Повисает пауза. Теперь, в отсутствие общих тем, Она кажется не дальше, а ближе, чем двадцать лет назад, когда оба болтали без умолку. Чем больше они молчат, тем ближе становятся. Чем оживленнее разговор о семье, тем безопаснее для них обоих.

– Как твои родители?

– Брат говорит, что нормально. Я перестала с ними общаться.

– Давно?

– Когда ждала старшего. Так вышло, не спрашивай.

– Что твой муж?

– Мой муж – замечательный.

– Математик?

– Нет, он биолог. Твоя жена?

– Она девочками занимается.

– А кто она по специальности?

– Я уже не помню… вообще, она на гомеопата училась.

– На гомеопата?..

– Так вышло, не спрашивай.

Она понимает, что сказала лишнее, ей неловко, но спрашивать надо, спрашивать необходимо. Это Он имеет право на слабость, ему не повезло в жизни, а она, она счастлива и ни единой двусмыслицы позволить себе не может.

– Думаете еще мальчика?

– Жена больше не хочет, у нее были очень тяжелые роды. Она не признает обезболивания, говорит, что это вмешательство в естественный ход вещей, карму разрушает. А ты с эпидуральной рожала?

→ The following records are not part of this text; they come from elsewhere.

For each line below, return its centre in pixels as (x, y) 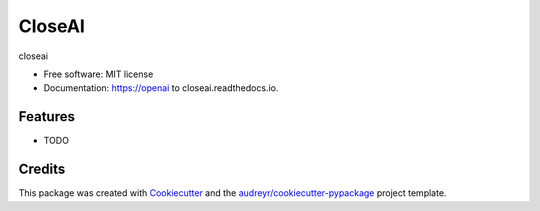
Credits (42, 169)
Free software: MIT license (98, 74)
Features (46, 116)
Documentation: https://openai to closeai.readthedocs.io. (161, 88)
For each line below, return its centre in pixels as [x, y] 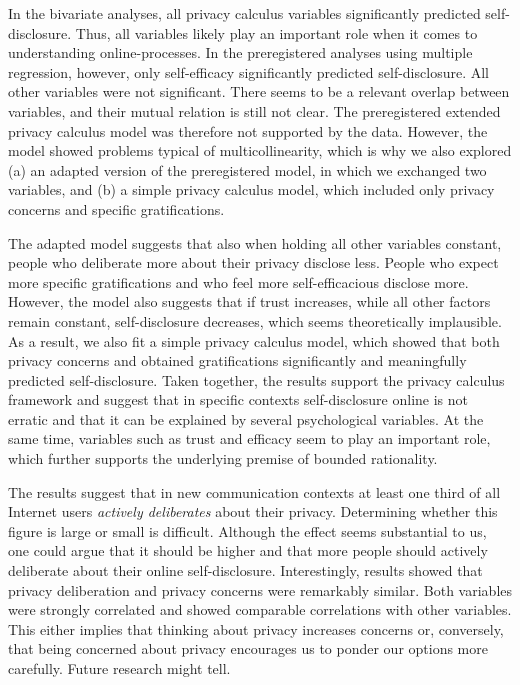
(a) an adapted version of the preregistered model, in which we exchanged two [247, 169]
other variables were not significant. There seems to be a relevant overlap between [259, 91]
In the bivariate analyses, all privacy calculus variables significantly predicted [244, 13]
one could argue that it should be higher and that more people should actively [248, 550]
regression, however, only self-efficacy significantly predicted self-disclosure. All [248, 71]
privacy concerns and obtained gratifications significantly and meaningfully [237, 360]
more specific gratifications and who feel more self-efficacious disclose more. [238, 281]
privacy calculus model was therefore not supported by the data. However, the [248, 130]
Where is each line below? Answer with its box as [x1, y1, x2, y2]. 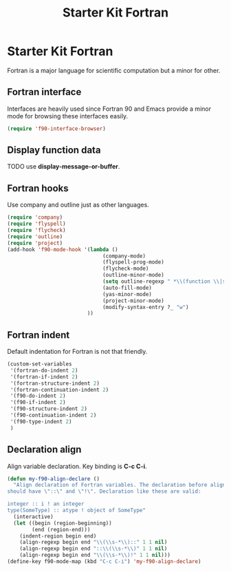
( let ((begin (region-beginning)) [13, 520, 112, 527]
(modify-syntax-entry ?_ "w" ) [102, 304, 189, 310]
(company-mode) [102, 253, 146, 259]
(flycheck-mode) [102, 265, 149, 273]
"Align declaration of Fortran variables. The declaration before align [13, 482, 226, 489]
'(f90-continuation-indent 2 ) [10, 412, 97, 419]
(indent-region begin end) [19, 532, 97, 540]
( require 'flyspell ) [7, 220, 67, 228]

Ей вдруг становится жутко весело:

– Угу, такая огромная игла медленно вставляется в позвоночник – и настает невесомость, нереальность даже какая-то, будто это не с тобой происходит, а с соседкой.

Побольше деталей, спасение в деталях.

Он вздыхает:

– Тяжело быть родителем.

– А мне нравится!

– Ты ведь осталась в математике?

– Да, это единственное, что я умею делать. Мозги не должны простаивать, это вредно.

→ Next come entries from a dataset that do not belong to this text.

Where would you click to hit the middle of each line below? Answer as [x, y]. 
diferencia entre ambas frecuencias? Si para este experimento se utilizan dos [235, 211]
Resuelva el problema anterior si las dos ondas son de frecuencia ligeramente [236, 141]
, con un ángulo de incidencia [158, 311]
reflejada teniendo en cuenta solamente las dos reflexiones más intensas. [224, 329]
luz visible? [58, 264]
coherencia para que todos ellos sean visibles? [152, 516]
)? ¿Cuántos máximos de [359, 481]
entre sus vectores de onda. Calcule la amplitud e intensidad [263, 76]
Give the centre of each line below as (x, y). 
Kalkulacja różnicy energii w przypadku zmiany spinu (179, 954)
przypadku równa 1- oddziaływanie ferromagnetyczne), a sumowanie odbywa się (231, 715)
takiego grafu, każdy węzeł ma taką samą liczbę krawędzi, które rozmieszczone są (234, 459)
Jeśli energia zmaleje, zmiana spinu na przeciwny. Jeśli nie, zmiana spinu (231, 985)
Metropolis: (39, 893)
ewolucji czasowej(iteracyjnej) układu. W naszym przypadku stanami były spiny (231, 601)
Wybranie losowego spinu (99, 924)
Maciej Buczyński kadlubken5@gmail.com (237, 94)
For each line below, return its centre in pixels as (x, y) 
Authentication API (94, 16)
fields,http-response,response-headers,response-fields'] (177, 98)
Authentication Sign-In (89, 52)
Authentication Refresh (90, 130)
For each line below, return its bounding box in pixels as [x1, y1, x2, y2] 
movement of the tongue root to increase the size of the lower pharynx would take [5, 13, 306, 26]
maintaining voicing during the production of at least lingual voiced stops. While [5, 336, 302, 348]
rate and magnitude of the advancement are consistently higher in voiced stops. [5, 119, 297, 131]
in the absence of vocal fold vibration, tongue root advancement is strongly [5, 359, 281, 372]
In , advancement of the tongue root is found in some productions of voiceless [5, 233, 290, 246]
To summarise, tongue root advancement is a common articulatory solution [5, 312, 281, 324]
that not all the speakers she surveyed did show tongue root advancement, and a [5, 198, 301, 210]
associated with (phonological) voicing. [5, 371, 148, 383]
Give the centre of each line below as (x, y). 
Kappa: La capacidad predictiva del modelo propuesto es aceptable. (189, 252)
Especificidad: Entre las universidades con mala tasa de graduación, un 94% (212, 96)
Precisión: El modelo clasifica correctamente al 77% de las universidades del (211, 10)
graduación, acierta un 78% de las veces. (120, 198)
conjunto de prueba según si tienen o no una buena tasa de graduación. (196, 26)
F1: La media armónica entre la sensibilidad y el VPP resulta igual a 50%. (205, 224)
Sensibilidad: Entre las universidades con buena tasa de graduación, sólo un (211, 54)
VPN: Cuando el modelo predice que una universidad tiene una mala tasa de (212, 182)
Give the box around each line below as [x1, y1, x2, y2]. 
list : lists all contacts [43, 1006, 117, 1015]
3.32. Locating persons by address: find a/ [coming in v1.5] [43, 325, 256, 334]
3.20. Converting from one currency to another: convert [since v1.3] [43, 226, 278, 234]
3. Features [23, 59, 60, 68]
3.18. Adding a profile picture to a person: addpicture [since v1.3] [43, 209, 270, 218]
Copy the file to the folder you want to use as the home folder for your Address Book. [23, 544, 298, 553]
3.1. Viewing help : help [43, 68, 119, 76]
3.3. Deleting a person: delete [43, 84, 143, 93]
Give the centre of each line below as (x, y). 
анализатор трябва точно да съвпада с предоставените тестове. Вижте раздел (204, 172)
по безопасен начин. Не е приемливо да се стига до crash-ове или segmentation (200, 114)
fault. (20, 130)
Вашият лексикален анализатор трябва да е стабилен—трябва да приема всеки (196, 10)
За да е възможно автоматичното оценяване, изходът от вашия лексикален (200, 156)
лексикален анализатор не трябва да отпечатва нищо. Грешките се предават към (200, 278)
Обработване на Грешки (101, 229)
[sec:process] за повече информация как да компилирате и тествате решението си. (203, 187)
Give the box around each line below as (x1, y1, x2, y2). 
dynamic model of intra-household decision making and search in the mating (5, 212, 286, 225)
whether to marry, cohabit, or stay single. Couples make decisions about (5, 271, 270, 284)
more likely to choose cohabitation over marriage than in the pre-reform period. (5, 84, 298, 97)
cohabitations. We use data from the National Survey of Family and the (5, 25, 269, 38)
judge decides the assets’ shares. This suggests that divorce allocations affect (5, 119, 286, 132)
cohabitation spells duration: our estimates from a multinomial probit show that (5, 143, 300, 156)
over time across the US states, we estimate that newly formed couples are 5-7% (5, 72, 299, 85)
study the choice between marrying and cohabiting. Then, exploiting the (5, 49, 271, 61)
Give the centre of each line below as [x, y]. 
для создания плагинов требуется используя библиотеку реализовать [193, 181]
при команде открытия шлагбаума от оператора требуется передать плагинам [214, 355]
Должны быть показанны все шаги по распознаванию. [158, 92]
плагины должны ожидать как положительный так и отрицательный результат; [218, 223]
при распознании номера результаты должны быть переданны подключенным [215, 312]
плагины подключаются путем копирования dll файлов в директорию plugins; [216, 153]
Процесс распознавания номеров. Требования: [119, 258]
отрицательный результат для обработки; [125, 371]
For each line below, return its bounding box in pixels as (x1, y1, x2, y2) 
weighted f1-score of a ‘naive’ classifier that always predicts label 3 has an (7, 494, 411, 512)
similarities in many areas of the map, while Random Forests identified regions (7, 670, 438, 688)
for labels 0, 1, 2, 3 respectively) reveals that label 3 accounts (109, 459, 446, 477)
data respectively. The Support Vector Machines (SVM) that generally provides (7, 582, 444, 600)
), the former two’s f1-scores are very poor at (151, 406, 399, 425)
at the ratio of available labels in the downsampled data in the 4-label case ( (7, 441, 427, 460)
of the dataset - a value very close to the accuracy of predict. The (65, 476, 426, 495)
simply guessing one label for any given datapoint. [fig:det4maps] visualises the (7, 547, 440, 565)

– Мои по большей части простаивают, но я привык. Ты ведь счастлива?

– А ты? У тебя ведь тоже дети.

– Ты права, дети – это главное, неважно, от кого, главное, чтобы были дети. Девочки славные очень, ссорятся из-за всяких мелочей, а если вдруг что-то серьезное, на все друг для друга готовы. У Ланки был вирус, температура за сорок, так Настя всю ночь просидела у ее постели, наотрез отказалась ложиться. Твои близки между собой?

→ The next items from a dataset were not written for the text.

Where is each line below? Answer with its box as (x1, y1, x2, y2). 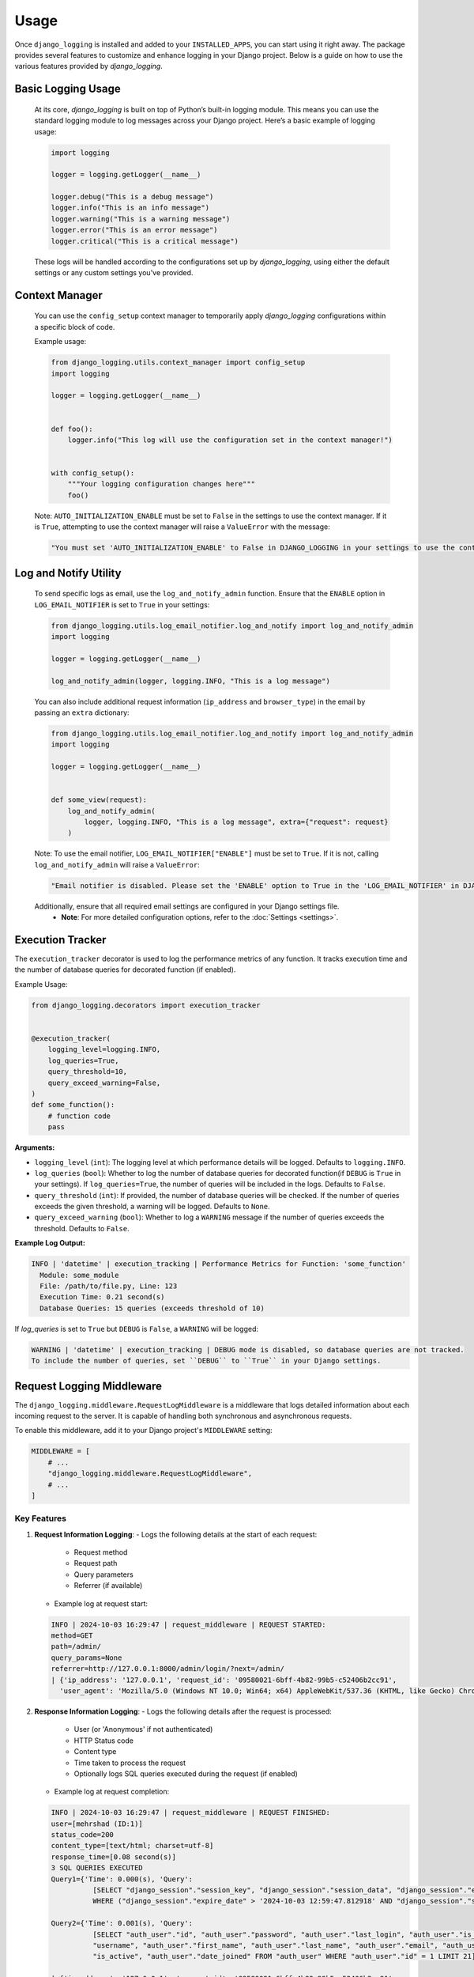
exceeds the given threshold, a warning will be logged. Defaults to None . (34, 1202, 270, 1212)
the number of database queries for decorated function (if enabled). (14, 965, 236, 974)
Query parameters (73, 1570, 134, 1579)
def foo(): (51, 424, 93, 433)
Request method (73, 1548, 128, 1557)
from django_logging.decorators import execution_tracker (31, 1000, 261, 1010)
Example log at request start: (54, 1598, 149, 1608)
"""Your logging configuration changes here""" (67, 479, 256, 489)
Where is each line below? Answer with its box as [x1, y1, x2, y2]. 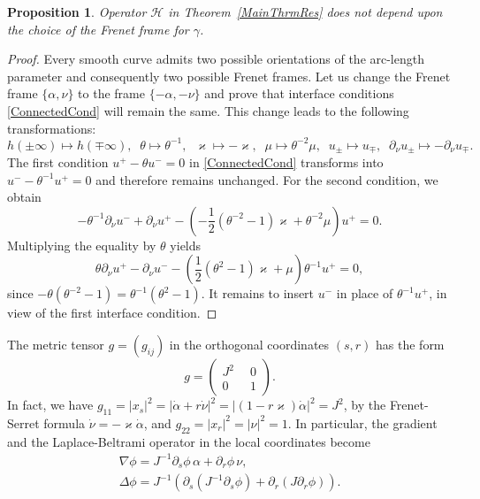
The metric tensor [7, 335, 104, 354]
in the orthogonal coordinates [169, 335, 330, 354]
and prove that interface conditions [204, 84, 394, 103]
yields [170, 235, 202, 254]
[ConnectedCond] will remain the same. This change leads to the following [7, 101, 409, 119]
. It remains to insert [201, 284, 315, 303]
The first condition [7, 153, 109, 172]
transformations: [7, 119, 96, 137]

– Машка со Слоником, да, очень. Боря от них дистанцировался, они теперь для него не престижны. У него уже девушка есть, ну, что-то вроде.

– Скоро придется быть начеку. Дочка подрастет.

– Нет, я никогда не буду начеку, я позволю ей спать, с кем захочет, ну, в смысле, с ровесником, в любом возрасте.

Она говорит это так строго и серьезно будто, наоборот, клянется ни единого мужчину не подпустить к дочери до самой свадьбы. Интонация до такой степени контрастирует с содержанием, что он невольно начинает смеяться.

– А ты, ты что ли, собираешься быть строгим отцом?

– Пока не знаю.

– Ты думаешь, родители вправе вмешиваться в жизнь своих детей?

– Я вмешиваюсь. Не собирался, честно, но выходит так, что все время вмешиваюсь. А ты будто не вмешиваешься?

– По мелочам, да, суп есть заставляю, а глобально нет, ни за что не стану.

– Как ты строга!

Звонит ее телефон. Муж не выдержал: сколько он может развлекать детей в чужом городе. Слоник уснул в машине, пришлось кататься по улицам. Детский музей оказался до пяти. Боря туда идти отказался. Маша стала ныть, что в Бостоне музей лучше.

– Мне пора. Я рада, что у тебя все сложилось.